Таким образом, умудренный цензорским опытом С.С. Уваров находит все новые возможности для запретов сочинений и репрессий против журналистики, которая особенно его заботит. Характерна та защита бюрократии, которая пронизывает §3 указаний министра. Мало того, посылая на другой день копию предписания графу А.X. Бенкендорфу, министр С.С. Уваров замечает: «Весьма желательно, смею думать, чтобы и театральная, не состоящая в моем ведении, цензура обратила внимание на смысл последнего моего замечания о чиновниках».

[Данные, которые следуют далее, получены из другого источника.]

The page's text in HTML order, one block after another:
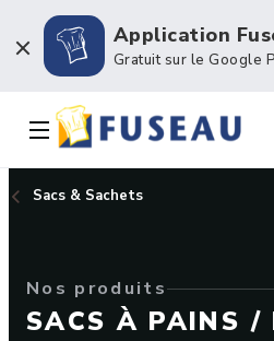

Позднее, в 1847 г. требование к цензуре бороться с политическими и социальными тенденциями Главное управление цензуры повторит, изложив его в другой форме: редакторам, издателям и цензорам рекомендовано обратить внимание на «стремление некоторых авторов к возбуждению в читающей публике необузданных порывов патриотизма, общего и провинциального». Политическая бдительность цензуры стала распространяться и на публикации научной тематики, о чем свидетельствует несколько юмористический эпизод из переписки двух сановных цензоров А.X. Бенкендорфа и С.С. Уварова. Шеф жандармов, озабоченный охраной авторитета, чести и достоинства дворянства, рекомендовал министру народного просвещения 4 января 1841 г. посмотреть 43-й том журнала «Библиотека для чтения», где в разделе «Смесь» опубликована статья «Светящиеся червячки». При этом Бенкендорф замечал: «Нельзя видеть без негодования, какой оборот дает господин сочинитель этой статьи выражению, употребленному в программе одного из дворянских собраний». Бенкендорф увидел в позиции автора презрение к дворянству.

Автором этой публикации был сам издатель и редактор журна­ла «Библиотека для чтения» О.И. Сенковский, вставивший в конце статьи об исследованиях натуралистов Г. Форстера и Одуэна над светящимися червячками остроту: «Один монпельский натуралист взял ночью самку Lampyridis noctilucae и через окно выставил ее на ладони в сад: спустя несколько минут, прилетел к ней самец, как кажется с той же целью, для какой, по словам печатной программы, учреждено и С-ое (Санкт-Петербургское. – Г.Ж.) дворянское собрание, т.е. для соединения лиц обоих полов. Лишь только эти насекомые исполнили программу почтенного собрания, свет самки тотчас же погас». По высочайшей резолюции сановных цензоров редактор «Библиотеки для чтения» и цензоры получили за эту шутку строгие выговоры: «Впредь быть осторожнее».

Этот эпизод из истории взаимодействия прессы и цензуры говорит о том, что последняя была внимательна к любому печатному слову, не только общественно-политическому, но и научному. Позднее, когда в русской журналистике в 50-е годы XIX в. наиболее активной стала газета по сравнению с журналами и соответственно расширился объем и диапазон информации, циркулирующий в обществе, высшие цензурные инстанции были озабочены тем, как бы в этом информационном потоке не доходили до читателя сведения, на их взгляд, ему не нужные или вредные. (Подробнее речь об этом пойдет ниже.).

Бюрократический аппарат решил взять в свои руки руководство народным чтением. Общими усилиями ведомств и церкви стали готовиться разные сборники для народного чтения типа «Нравоучительные разговоры для воспитанников удельных училищ», «Книга для чтения воспитанников сельских училищ» и т.п., выходила религиозная нравоучительная литература.